Kim Yoo-taek

Personal information
- Born: 10 October 1963 (age 62) South Korea
- Nationality: South Korean
- Listed height: 197 cm (6 ft 6 in)

Career information
- College: Chung-Ang University
- Playing career: 1987–2000
- Position: Center
- Coaching career: 2002–2014

Career history

Playing
- 1987–2000: Kia Motors / Busan Kia Enterprise

Coaching
- 2002–2005: Myongji High School basketball team (head coach)
- 2008–2009: South Korea men's national team (assistant coach)
- 2009–2011: Daegu Orions (assistant coach)
- 2011–2015: Chung-Ang University basketball team (head coach)

Career highlights
- KBL Championship (1997); KBL Sixth Man Award (1997); Ulsan Hyundai Mobis Phoebus number 14 retired;

= Kim Yoo-taek =

South Korean basketball player

Kim Yoo-taek (born October 10, 1963 in Pocheon, Gyeonggi Province, South Korea) is a former South Korean basketball player. Although positioned as a center due to his height, Kim possessed the ball-handling skills of a guard and was equally capable of playing inside and outside. He is considered one of the greatest Asian centers to ever play the game, along with Carlos Loyzaga and Yao Ming.

==Early life==
Kim began playing basketball because his high school team lacked tall players and recruited him. He played for Myongji High School, whose basketball team was still relatively new.

==Career==
Kim attended Chung-Ang University alongside Han Ki-bum and Hur Jae. He, Hur and Kang Dong-hee, dubbed the "Hur-Dong-Taek Trio", formed the offensive core of the Chung-Ang University team which dominated college basketball during the 1980's. He joined the Busan-based amateur team of Kia Motors, the predecessor of Ulsan Hyundai Mobis Phoebus. Hur and Kang later joined him and the "Hur-Dong-Taek Trio" led Busan Kia to dominate the pre-KBL era competition. In 1996, he reached 4,000 career points. With the founding of the professional league (Korean Basketball League) in 1997, Kim stayed on with the team and retired in 2000. He was the oldest professional player at that time. After retirements of Hur and Kang, the media dubbed it the "end of an era".
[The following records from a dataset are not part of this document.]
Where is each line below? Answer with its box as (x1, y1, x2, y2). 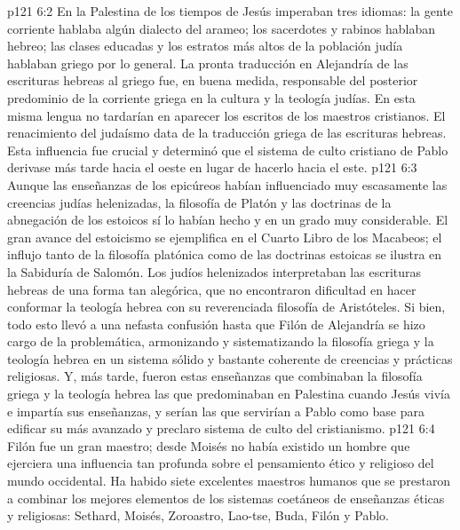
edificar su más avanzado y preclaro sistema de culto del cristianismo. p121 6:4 (7, 419, 435, 438)
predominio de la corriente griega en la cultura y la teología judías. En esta (7, 88, 416, 107)
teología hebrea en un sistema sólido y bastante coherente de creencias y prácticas (7, 349, 453, 368)
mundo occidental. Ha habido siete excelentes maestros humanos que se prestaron (7, 471, 451, 490)
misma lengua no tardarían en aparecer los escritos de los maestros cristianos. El (7, 106, 446, 124)
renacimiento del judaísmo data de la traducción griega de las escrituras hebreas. (7, 123, 447, 142)
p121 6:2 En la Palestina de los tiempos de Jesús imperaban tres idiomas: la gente (7, 2, 454, 20)
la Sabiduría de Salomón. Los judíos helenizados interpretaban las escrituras (7, 262, 422, 281)
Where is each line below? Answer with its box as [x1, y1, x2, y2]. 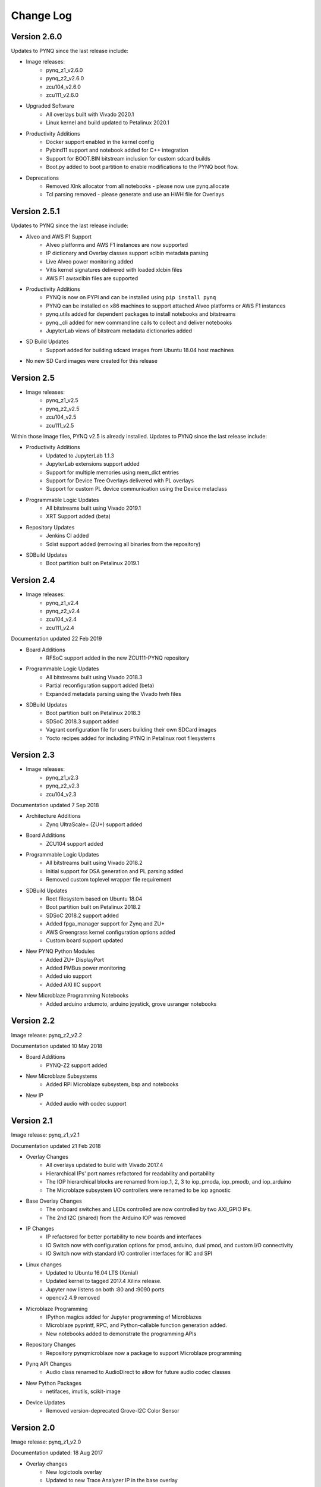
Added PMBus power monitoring [46, 964, 126, 972]
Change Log [11, 9, 73, 22]
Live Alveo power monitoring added [46, 258, 133, 265]
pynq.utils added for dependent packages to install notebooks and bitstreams [46, 310, 236, 318]
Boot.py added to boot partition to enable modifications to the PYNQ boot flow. [46, 164, 239, 171]
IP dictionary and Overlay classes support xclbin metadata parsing [46, 250, 209, 257]
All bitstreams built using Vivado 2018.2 [46, 859, 143, 867]
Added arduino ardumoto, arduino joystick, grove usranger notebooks [46, 1000, 217, 1008]

Busan Kia Enterprise retired his number 14 jersey in 2000, a legacy carried on by its successor team Ulsan Hyundai Mobis Phoebus. He was nicknamed "Stork" (황새) due to his gangly stature and the fact that his ability on the court belied his meticulous and strict appearance.

==Post-retirement career==
In 2002, Kim was appointed head coach of the basketball team at his alma mater Myongji High School. During his first season in charge, he led them to success at the spring championships.

He worked as a commentator for SPOTV.

==Personal life==
Kim has two sons who are professional basketball players. He and his first wife divorced and she was granted primary custody of their son Jin-soo, who later adopted his stepfather's surname Choi as an adult.